- [What the exercise asks]:
An exact reproduction of the records is required, with all images left out.

◇ ◇ ◇

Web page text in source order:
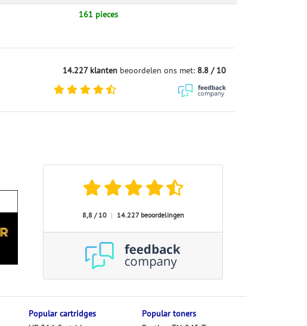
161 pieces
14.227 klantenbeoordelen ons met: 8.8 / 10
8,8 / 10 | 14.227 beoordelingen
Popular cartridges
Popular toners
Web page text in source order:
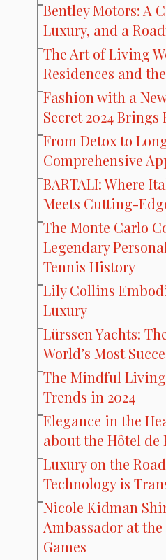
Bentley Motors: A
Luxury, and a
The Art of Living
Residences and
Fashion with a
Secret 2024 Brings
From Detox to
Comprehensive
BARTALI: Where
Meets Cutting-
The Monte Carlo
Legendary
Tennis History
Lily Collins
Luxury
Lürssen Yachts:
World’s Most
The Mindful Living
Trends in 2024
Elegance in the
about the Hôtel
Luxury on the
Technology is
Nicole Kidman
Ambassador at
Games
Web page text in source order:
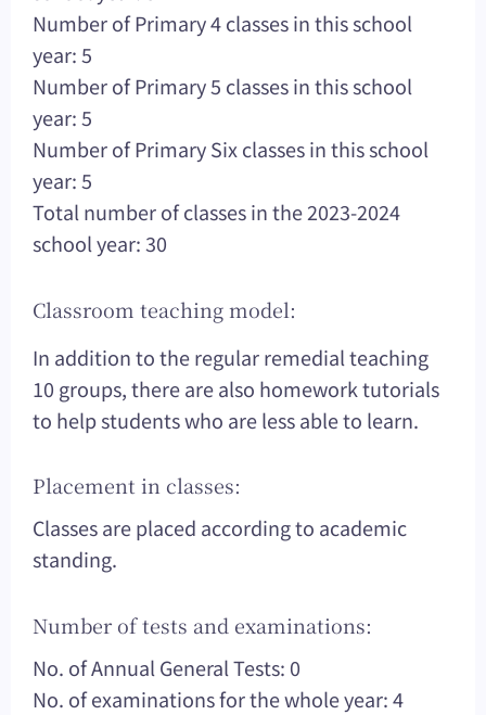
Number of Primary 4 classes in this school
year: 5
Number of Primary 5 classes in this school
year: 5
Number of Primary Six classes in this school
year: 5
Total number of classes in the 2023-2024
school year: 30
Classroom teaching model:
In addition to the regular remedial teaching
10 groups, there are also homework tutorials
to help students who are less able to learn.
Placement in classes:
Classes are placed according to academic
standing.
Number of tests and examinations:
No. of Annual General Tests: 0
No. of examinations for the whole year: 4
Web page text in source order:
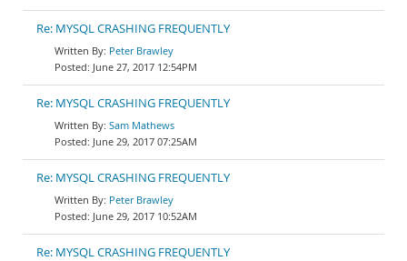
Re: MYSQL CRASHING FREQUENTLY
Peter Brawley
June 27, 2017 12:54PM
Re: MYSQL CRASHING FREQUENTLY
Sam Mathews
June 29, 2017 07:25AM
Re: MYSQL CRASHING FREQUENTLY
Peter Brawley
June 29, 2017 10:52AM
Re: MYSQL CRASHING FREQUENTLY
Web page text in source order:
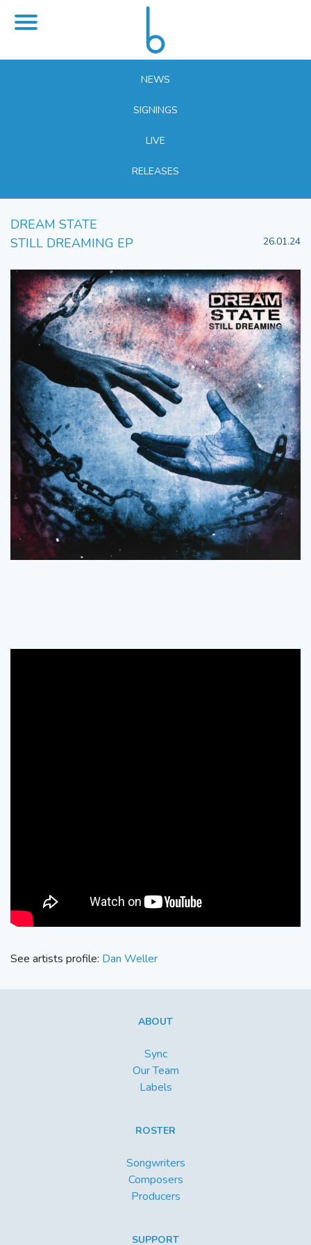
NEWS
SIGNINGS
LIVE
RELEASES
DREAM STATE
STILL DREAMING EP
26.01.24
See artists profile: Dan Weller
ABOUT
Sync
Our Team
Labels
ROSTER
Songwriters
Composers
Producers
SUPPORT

◇ ◇ ◇

- [Worked solution]:
Web page text in source order:
161 pieces
14.227 klantenbeoordelen ons met: 8.8 / 10
8,8 / 10 | 14.227 beoordelingen
Popular cartridges
Popular toners
Web page text in source order:
Bentley Motors: A
Luxury, and a
The Art of Living
Residences and
Fashion with a
Secret 2024 Brings
From Detox to
Comprehensive
BARTALI: Where
Meets Cutting-
The Monte Carlo
Legendary
Tennis History
Lily Collins
Luxury
Lürssen Yachts:
World’s Most
The Mindful Living
Trends in 2024
Elegance in the
about the Hôtel
Luxury on the
Technology is
Nicole Kidman
Ambassador at
Games
Web page text in source order:
Number of Primary 4 classes in this school
year: 5
Number of Primary 5 classes in this school
year: 5
Number of Primary Six classes in this school
year: 5
Total number of classes in the 2023-2024
school year: 30
Classroom teaching model:
In addition to the regular remedial teaching
10 groups, there are also homework tutorials
to help students who are less able to learn.
Placement in classes:
Classes are placed according to academic
standing.
Number of tests and examinations:
No. of Annual General Tests: 0
No. of examinations for the whole year: 4
Web page text in source order:
Re: MYSQL CRASHING FREQUENTLY
Peter Brawley
June 27, 2017 12:54PM
Re: MYSQL CRASHING FREQUENTLY
Sam Mathews
June 29, 2017 07:25AM
Re: MYSQL CRASHING FREQUENTLY
Peter Brawley
June 29, 2017 10:52AM
Re: MYSQL CRASHING FREQUENTLY
Web page text in source order:
NEWS
SIGNINGS
LIVE
RELEASES
DREAM STATE
STILL DREAMING EP
26.01.24
See artists profile: Dan Weller
ABOUT
Sync
Our Team
Labels
ROSTER
Songwriters
Composers
Producers
SUPPORT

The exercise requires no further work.